Sesulit inikah untuk melindungi buah hati tercinta Anda?
Modelling
Apa yang seketika muncul dalam benak Anda jika mendengar kata
Modelling? Ibu-ibu membayangkan wanita bertubuh langsing yang selalu
diidam-idamkan. Mungkin sebagian kaum pria langsung terbayang tayangan
Fashion TV. Kalau Anda, apa yang muncul dalam benak?
Modelling yang saya maksudkan di sini tidak ada hubungan dengan
dunia fashion ataupun bintang iklan manapun. Modelling yang maksud di
sini adalah kemampuan meniru.
Anda yang telah memiliki anak tentu masih ingat ketika awalnya
mengajari mereka berbicara. Walaupun anak Anda mengeluarkan suara yang
jauh daripada mirip “Papa” atau “Mama”, Anda tetap konsisten dengan
“Pa.. Pa..” atau “Ma.. Ma..” berulang kali tanpa bosan-bosannya. Sampai
ketika anak Anda berhasil menyebutkan dengan benar; berarti anak Anda
sudah berhasil memodel Anda.
Berbeda dengan pikiran orang dewasa yang daya kritisnya sudah
matang, pikiran anak-anak hampir selalu dalam keadaan imajinatif. Apa
pun yang mereka lihat, dengar dan rasakan akan cepat sekali ditiru atau
dimodel. (baca juga NLP for Parenting #1)

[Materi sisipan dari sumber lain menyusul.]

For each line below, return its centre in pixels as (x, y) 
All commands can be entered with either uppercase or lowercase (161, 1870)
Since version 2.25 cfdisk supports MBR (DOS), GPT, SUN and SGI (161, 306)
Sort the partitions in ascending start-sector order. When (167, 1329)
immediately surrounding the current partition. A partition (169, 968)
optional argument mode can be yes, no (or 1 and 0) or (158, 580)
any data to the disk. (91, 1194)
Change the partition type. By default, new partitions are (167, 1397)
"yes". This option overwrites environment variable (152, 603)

Bayangkan bila mereka menonton tayangan di televisi tanpa
didampingi oleh orang dewasa di sampingnya. Apa jadinya tontonan
kekerasan yang sebetulnya ditujukan untuk hiburan orang dewasa yang
sebetulnya penuh dengan trik muslihat kemudian dianggap benar oleh
anak-anak.
Ketika mereka dilarang meniru adegan tersebut malah menimbulkan
tanda tanya bagi anak-anak; bagi mereka tindakan tersebut dianggap
sebagai bermain. “Toh, di televisi orang-orangnya masih dapat bangun
dan berteriak-teriak lagi. Kenapa sih papa mama selalu menghalangi
kesenangan saya”, begitu yang ada dalam benak anak-anak.

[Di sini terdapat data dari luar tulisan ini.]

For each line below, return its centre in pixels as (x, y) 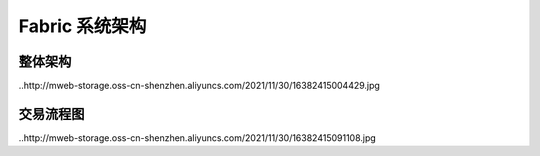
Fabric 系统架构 (82, 26)
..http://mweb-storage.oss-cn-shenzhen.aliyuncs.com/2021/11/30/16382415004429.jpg (199, 86)
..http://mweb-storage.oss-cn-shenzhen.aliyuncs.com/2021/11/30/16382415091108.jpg (197, 137)
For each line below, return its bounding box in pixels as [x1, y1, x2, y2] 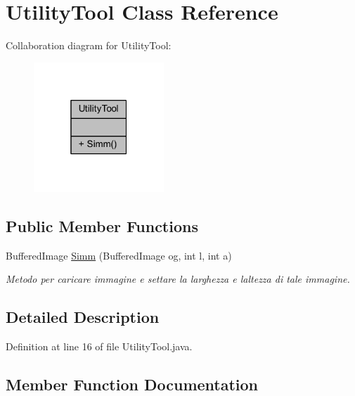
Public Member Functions [6, 215, 198, 236]
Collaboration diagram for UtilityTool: [6, 38, 172, 53]
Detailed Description [6, 306, 160, 328]
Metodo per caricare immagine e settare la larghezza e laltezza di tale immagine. [6, 272, 350, 286]
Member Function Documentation [6, 373, 259, 395]
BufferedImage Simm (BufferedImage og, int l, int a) [6, 248, 232, 262]
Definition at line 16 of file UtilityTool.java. [6, 338, 193, 353]
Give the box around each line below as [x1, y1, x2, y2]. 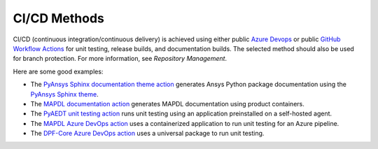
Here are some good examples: [13, 67, 104, 76]
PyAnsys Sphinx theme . [30, 90, 99, 98]
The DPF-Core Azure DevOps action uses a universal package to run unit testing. [30, 129, 265, 138]
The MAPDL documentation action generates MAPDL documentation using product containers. [30, 99, 304, 108]
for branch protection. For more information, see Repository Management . [13, 55, 227, 63]
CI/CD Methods [13, 10, 105, 26]
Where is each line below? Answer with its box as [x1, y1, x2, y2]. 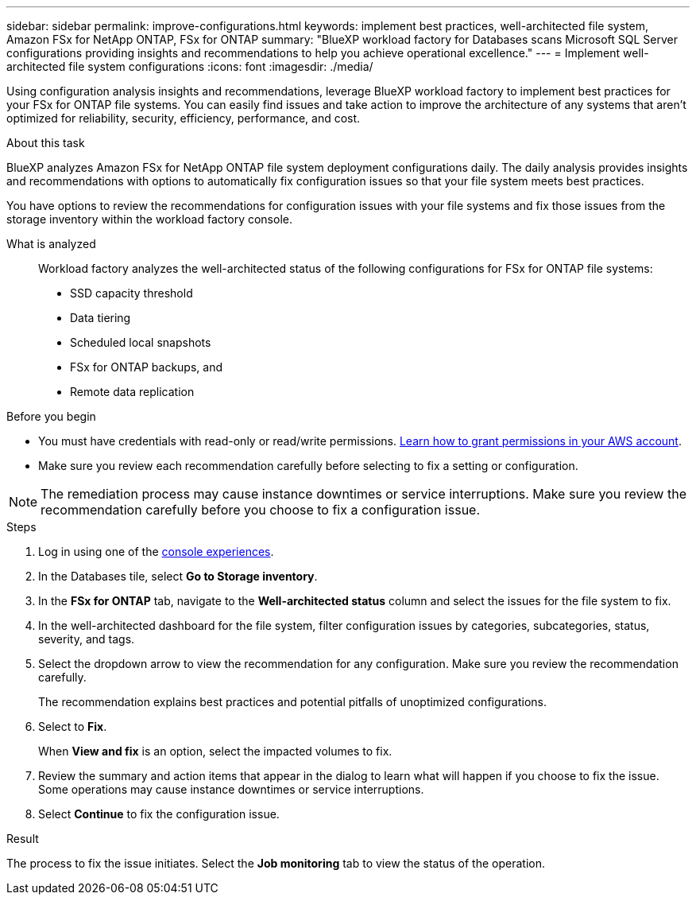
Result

Stasiun televisi sudah memasang tanda BO, bahkan kini ditulis
“Bimbingan Orangtua” pada sudut televisi Anda. Tanda itu bukanlah
HIASAN semata,melainkan PERINGATAN!
Tips :
Dampingilah selalu buah hati dalam setiap tontonannya agar
mereka mendapatkan informasi yang benar dari Anda; selaku orangtuanya.

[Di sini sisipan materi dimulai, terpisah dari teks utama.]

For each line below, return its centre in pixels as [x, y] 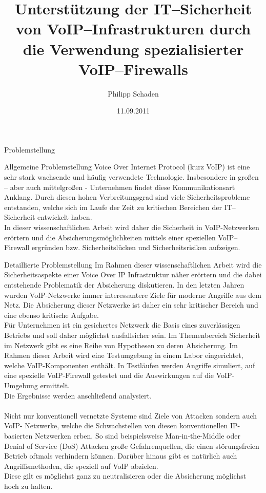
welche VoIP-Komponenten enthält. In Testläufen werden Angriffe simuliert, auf [130, 365]
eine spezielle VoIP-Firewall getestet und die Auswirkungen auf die [109, 375]
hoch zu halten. [28, 486]
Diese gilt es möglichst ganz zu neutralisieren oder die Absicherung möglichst [125, 476]
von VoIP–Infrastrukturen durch [133, 29]
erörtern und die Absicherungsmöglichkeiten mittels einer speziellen [110, 237]
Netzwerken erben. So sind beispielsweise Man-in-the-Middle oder [138, 435]
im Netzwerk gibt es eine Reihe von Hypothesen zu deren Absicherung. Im [121, 345]
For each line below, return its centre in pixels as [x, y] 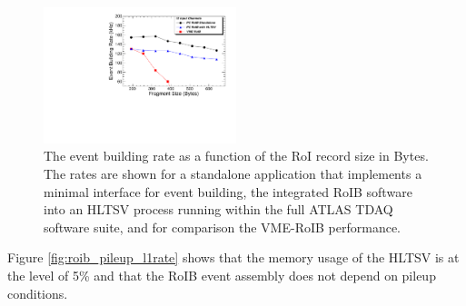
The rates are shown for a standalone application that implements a [233, 174]
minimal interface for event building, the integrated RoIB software [228, 191]
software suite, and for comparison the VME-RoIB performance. [223, 227]
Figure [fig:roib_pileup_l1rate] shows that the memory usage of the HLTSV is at [233, 257]
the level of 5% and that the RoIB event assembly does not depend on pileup [222, 275]
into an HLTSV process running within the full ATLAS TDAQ [218, 209]
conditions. [38, 293]
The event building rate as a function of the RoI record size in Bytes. [236, 156]
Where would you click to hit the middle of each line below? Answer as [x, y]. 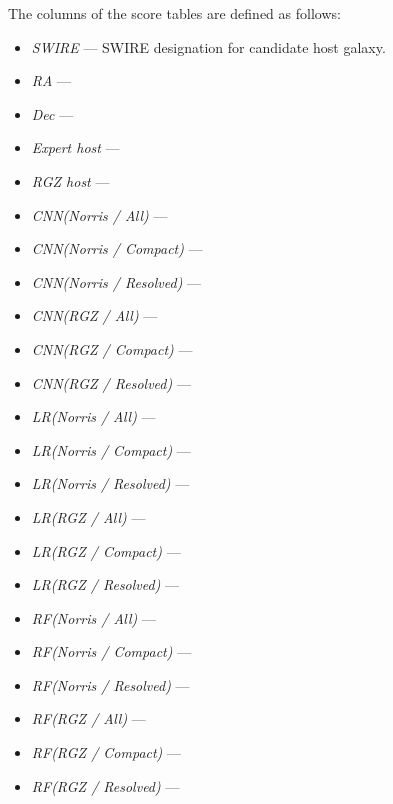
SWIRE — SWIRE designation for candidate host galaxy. [208, 46]
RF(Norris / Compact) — [111, 651]
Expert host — [75, 147]
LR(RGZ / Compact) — [106, 550]
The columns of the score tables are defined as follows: [174, 13]
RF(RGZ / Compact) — [106, 752]
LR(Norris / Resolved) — [110, 483]
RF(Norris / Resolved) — [110, 684]
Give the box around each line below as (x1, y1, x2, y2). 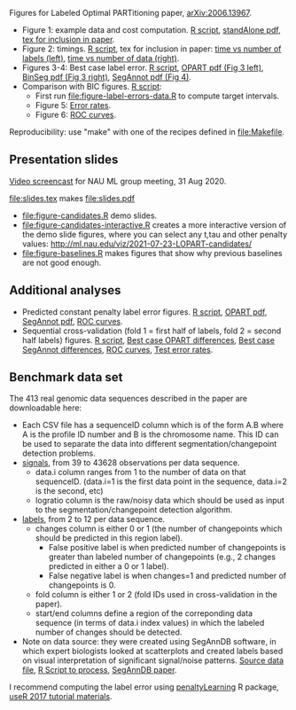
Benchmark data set (9, 370, 123, 385)
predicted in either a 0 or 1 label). (48, 561, 169, 572)
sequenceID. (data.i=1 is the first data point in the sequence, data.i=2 (35, 476, 288, 487)
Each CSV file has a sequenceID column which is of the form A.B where (21, 420, 284, 431)
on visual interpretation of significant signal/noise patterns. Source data (21, 655, 284, 666)
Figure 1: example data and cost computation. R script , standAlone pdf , (21, 25, 281, 35)
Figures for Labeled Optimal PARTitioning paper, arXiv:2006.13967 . (9, 8, 253, 18)
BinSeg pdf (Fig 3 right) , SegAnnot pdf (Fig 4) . (21, 72, 192, 82)
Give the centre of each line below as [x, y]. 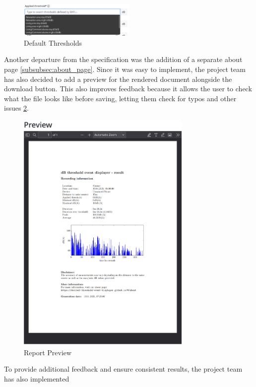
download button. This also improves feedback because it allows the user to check [128, 89]
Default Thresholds [53, 42]
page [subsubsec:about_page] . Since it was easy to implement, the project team [125, 69]
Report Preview [48, 352]
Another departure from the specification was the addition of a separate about [123, 59]
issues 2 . [17, 108]
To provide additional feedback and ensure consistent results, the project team [123, 369]
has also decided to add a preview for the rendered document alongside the [118, 79]
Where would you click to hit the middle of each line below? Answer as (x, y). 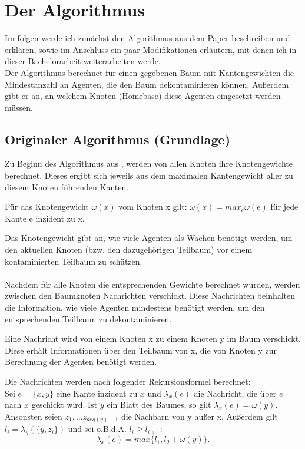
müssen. (19, 107)
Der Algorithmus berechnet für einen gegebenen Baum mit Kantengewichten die (149, 72)
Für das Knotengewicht (47, 207)
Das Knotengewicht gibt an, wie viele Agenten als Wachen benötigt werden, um (149, 238)
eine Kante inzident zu (97, 393)
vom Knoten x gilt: (153, 207)
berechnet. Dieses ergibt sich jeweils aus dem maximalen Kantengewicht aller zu (149, 175)
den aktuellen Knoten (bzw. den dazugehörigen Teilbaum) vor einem (129, 250)
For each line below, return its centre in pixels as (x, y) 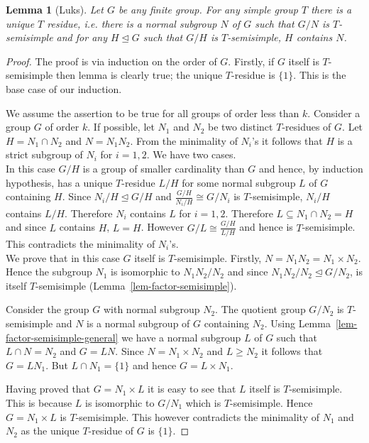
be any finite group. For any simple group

Penjelasan dari Anda seperti layaknya sebuah program antivirus yang
melindungi komputer dari serangan virus. Sama halnya dengan antivirus
yang harus diupdate setiap saat. Mendampingi anak menonton pun harus
dilakukan sesering mungkin, bukan hanya sesaat.
Pertanyaan :
Berapa jam sehari anak Anda duduk di depan televisi? Jenis tontonan seperti apa yang mereka lihat?